2. Switching device according to claim 1, characterized in that the at least one contact tube (9 ', 9 ") is driven by the holding body (12).

3. Switching device according to one of the preceding claims, characterized in that the at least one contact tube (9 ', 9 ") is releasably connectable or firmly connected to the holding body (12).

4. Switching device according to one of the preceding claims, characterized in that the holding body (12) in the conductor tube (11) is axially guided and radially secured.

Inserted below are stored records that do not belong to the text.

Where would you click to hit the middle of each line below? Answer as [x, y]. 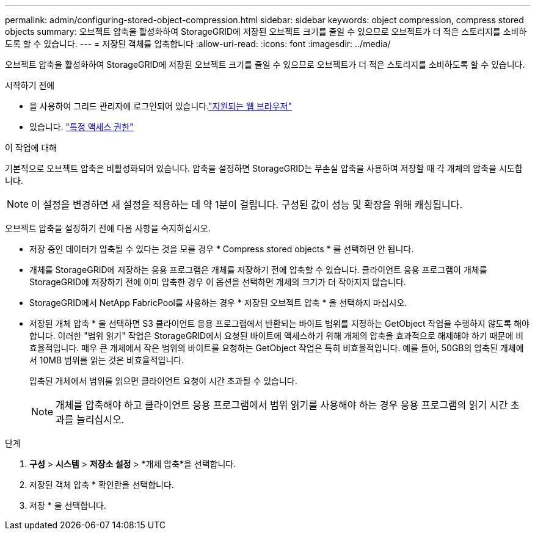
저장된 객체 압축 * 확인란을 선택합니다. [102, 485]
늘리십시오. [100, 420]
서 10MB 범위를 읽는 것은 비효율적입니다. [107, 360]
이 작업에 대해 [31, 147]
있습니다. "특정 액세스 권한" [82, 127]
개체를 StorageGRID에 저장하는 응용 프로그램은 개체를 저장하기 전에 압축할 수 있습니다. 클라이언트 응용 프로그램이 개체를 [258, 270]
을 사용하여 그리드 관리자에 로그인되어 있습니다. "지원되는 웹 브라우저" [161, 106]
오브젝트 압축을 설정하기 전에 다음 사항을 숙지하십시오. [108, 228]
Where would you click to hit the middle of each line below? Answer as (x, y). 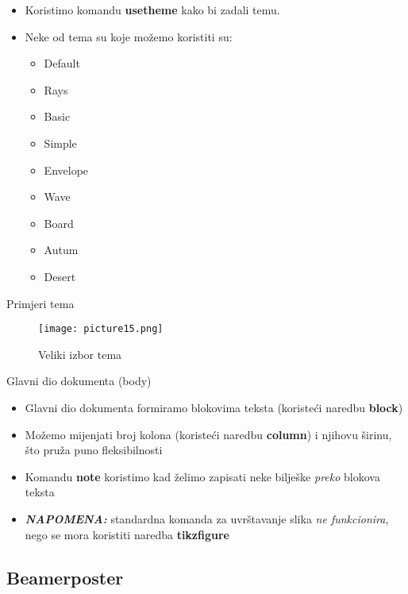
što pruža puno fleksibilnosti (94, 450)
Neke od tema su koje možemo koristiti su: (129, 36)
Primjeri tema (40, 303)
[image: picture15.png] (101, 329)
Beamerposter (65, 577)
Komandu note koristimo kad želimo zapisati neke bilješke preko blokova (202, 476)
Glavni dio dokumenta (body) (79, 381)
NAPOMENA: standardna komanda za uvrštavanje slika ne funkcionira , (207, 518)
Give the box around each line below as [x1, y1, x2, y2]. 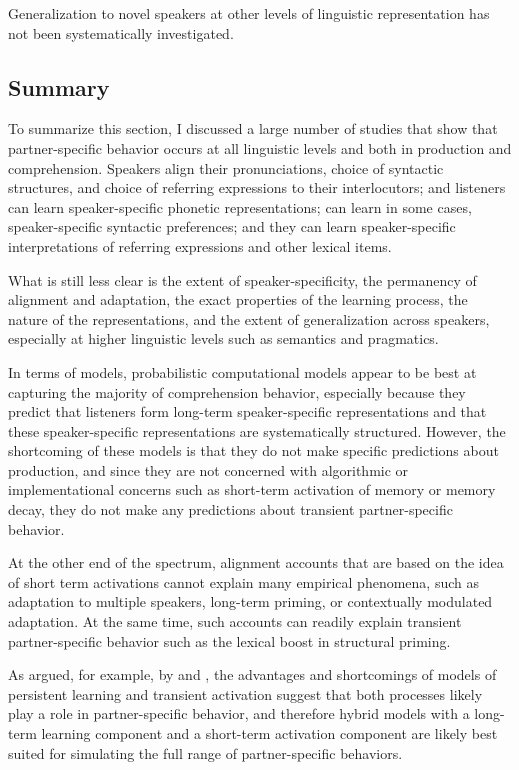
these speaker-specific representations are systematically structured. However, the [8, 420, 506, 441]
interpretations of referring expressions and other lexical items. [8, 235, 392, 256]
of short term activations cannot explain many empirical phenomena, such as [8, 571, 479, 592]
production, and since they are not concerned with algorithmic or [8, 459, 409, 480]
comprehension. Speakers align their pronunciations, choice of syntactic [8, 157, 444, 178]
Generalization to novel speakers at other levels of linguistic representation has [8, 3, 490, 23]
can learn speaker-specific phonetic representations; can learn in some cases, [8, 196, 472, 217]
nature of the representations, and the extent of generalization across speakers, [8, 308, 490, 329]
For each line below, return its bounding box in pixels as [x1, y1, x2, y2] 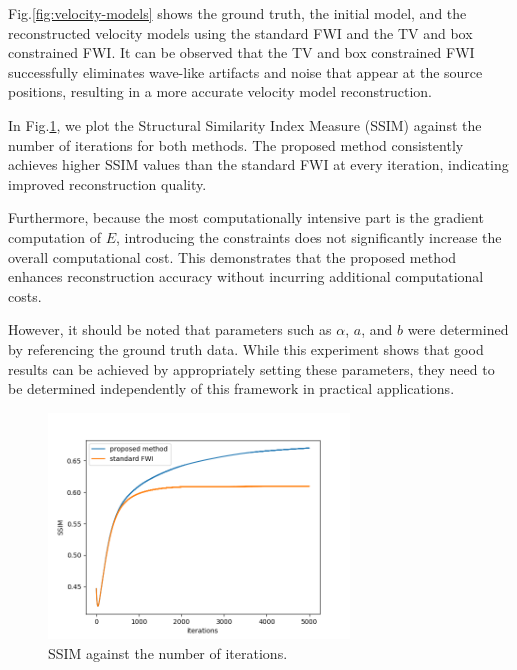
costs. [8, 285, 42, 306]
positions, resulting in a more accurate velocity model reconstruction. [8, 81, 433, 102]
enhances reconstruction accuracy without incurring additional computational [8, 266, 484, 287]
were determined [407, 319, 509, 340]
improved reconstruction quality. [8, 173, 207, 194]
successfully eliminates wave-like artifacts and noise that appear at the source [8, 61, 483, 82]
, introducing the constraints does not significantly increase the [115, 226, 502, 247]
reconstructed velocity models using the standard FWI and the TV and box [8, 22, 473, 43]
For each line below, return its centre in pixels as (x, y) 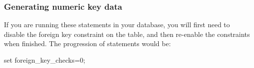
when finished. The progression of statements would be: (87, 43)
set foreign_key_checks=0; (45, 60)
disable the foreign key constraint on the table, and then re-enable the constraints (127, 34)
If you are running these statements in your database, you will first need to (117, 25)
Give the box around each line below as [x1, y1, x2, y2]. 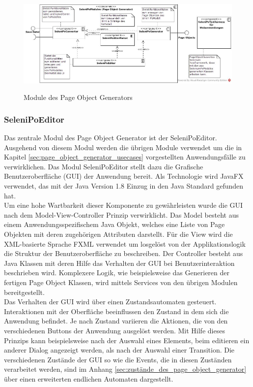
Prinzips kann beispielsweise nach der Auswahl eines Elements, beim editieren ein [4, 335, 250, 345]
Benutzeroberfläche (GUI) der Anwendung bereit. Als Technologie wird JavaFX [4, 171, 244, 181]
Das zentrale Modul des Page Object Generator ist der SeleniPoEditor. [4, 132, 217, 143]
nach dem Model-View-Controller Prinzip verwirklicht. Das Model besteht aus [4, 209, 239, 220]
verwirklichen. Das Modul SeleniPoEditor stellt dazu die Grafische [4, 161, 203, 171]
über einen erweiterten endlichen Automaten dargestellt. [4, 373, 173, 384]
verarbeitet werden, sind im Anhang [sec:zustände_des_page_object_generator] [4, 364, 247, 374]
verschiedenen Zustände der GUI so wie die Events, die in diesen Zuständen [4, 354, 232, 364]
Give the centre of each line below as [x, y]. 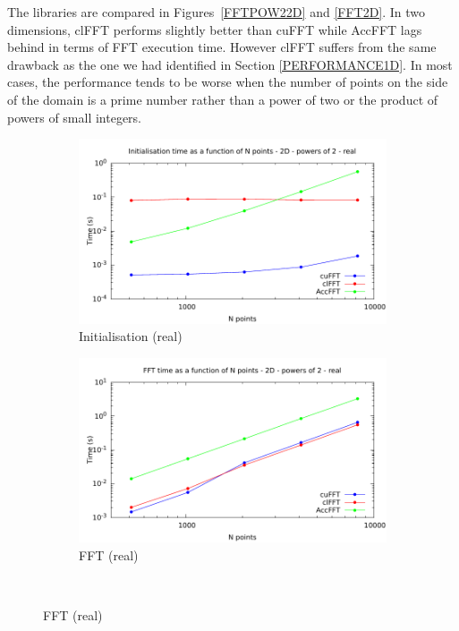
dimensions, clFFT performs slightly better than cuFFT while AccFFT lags [215, 29]
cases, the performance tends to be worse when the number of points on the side [228, 82]
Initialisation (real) [131, 336]
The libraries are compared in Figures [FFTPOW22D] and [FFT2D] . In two [217, 12]
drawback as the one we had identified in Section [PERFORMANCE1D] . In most [230, 64]
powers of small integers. [75, 117]
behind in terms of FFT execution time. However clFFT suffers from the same [222, 47]
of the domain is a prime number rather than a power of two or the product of [223, 99]
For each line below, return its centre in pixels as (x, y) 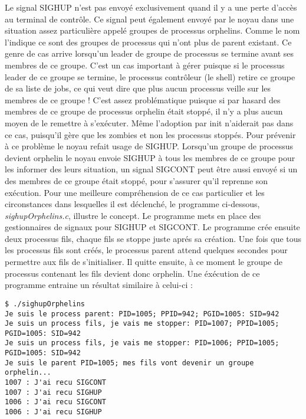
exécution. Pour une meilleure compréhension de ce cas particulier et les (135, 192)
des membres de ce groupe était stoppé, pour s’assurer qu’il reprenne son (136, 180)
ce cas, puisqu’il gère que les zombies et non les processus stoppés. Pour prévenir (150, 134)
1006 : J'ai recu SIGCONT (55, 402)
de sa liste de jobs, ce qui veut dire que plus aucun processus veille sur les (138, 88)
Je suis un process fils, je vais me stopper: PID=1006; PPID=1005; (142, 343)
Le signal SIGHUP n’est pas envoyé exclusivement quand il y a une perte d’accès (151, 7)
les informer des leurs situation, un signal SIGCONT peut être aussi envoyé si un (151, 169)
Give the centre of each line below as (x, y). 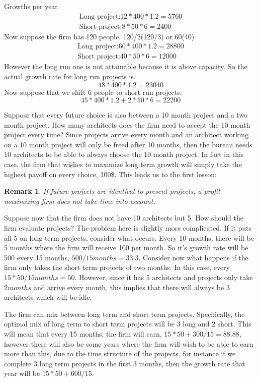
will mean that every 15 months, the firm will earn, (83, 333)
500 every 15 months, (37, 257)
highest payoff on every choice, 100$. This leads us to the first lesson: (110, 174)
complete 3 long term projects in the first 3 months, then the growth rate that (125, 363)
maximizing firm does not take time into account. (80, 201)
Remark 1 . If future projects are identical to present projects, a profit (112, 191)
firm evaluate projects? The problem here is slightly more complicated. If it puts (128, 228)
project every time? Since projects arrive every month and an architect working (126, 134)
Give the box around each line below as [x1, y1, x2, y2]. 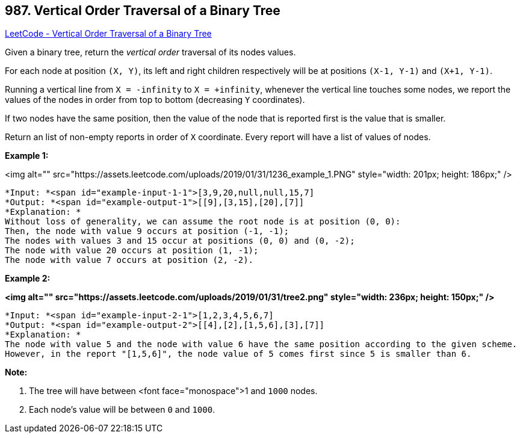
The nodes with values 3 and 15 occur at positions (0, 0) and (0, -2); [5, 236, 355, 246]
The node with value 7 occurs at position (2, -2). [5, 255, 254, 265]
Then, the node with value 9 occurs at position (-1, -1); [5, 226, 289, 236]
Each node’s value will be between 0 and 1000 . [29, 404, 215, 415]
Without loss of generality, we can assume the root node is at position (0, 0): [5, 217, 401, 227]
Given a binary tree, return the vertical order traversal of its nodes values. [5, 47, 296, 58]
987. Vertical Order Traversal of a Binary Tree [5, 3, 280, 18]
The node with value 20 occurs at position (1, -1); [5, 245, 259, 256]
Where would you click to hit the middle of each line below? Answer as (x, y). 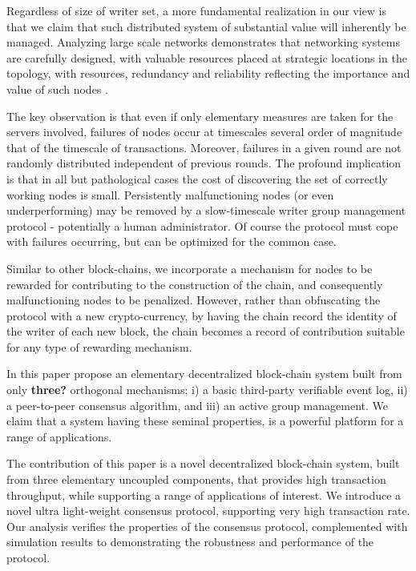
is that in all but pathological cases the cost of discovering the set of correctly (197, 178)
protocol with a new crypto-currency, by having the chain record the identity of (202, 315)
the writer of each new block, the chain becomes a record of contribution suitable (206, 331)
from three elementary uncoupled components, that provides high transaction (196, 479)
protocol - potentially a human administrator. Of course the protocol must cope (202, 225)
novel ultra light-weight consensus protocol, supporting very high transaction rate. (208, 511)
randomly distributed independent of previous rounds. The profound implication (204, 163)
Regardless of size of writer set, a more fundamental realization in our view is (197, 10)
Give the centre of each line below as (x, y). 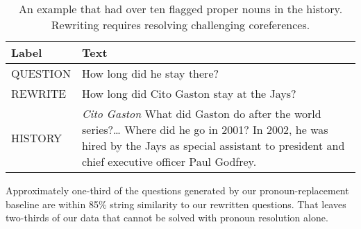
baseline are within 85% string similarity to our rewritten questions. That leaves (176, 204)
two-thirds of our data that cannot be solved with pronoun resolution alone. (167, 218)
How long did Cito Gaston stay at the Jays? (189, 93)
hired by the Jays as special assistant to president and (213, 145)
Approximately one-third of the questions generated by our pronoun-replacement (177, 190)
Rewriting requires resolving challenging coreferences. (180, 25)
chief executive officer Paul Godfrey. (169, 161)
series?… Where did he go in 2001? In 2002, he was (205, 129)
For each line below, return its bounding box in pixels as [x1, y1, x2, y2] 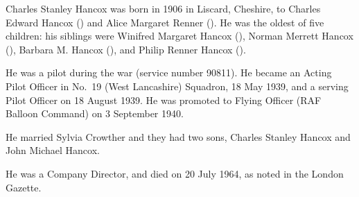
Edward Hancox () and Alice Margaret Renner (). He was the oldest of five [6, 15, 324, 29]
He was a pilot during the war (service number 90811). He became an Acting [6, 65, 332, 80]
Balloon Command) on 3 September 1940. [6, 106, 184, 121]
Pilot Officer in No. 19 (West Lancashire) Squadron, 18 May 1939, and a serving [6, 78, 349, 93]
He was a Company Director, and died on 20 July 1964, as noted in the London [6, 166, 344, 180]
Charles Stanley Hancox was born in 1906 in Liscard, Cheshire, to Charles [6, 1, 321, 15]
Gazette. [6, 180, 42, 194]
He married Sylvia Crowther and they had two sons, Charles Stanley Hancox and [6, 129, 351, 144]

5. Switching device according to one of the preceding claims, characterized in that the contact element (9) contains both contact tubes (9 ', 9 ").

6. Switching device according to one of the preceding claims, characterized in that the drive (13) has a spindle gear.

7. Switching device according to claim 7, characterized in that the spindle gear has an axially and centrally through the ground contact (14) guided threaded spindle (16) and a holding body (12) carrying and / or forming spindle nut (17).

8. Switching device according to one of claims 6-7, characterized in that the spindle nut (17) is formed by a threaded nut (23) and the ring-shaped and on the outer edge of the threaded nut (23) fastened holding body (12).

9. Switching device according to one of claims 6-8, characterized in that a sliding body (21) is arranged on an outer edge of the holding body (12), which cooperates with an axially aligned in the conductor tube (11) guide rail (22).

10. Switch device according to claim 9, characterized in that in the circumferential direction evenly distributed on the outer edge of the holding body (12) in addition to the one (21) at least two further sliding bodies (21) are arranged, which have a corresponding number of axially in the conductor tube (11) aligned guide rails (22) interact.

1 1. Switching device according to one of the preceding claims, characterized in that the housing (1) has two openings (2, 3), of which a first (3) is penetrated by the axis (8) and the implementation of the first current conductor ( 6) is used and the second (2) is arranged at an angle to the axis (8) and serves to carry out the second current conductor (5).

2. Switching device according to claim 11, characterized in that the housing (1) has a third housing opening (4) which carries out a third current conductor (7) which is arranged in line (10) with the second current conductor (5) and can be acted upon by high voltage. serves.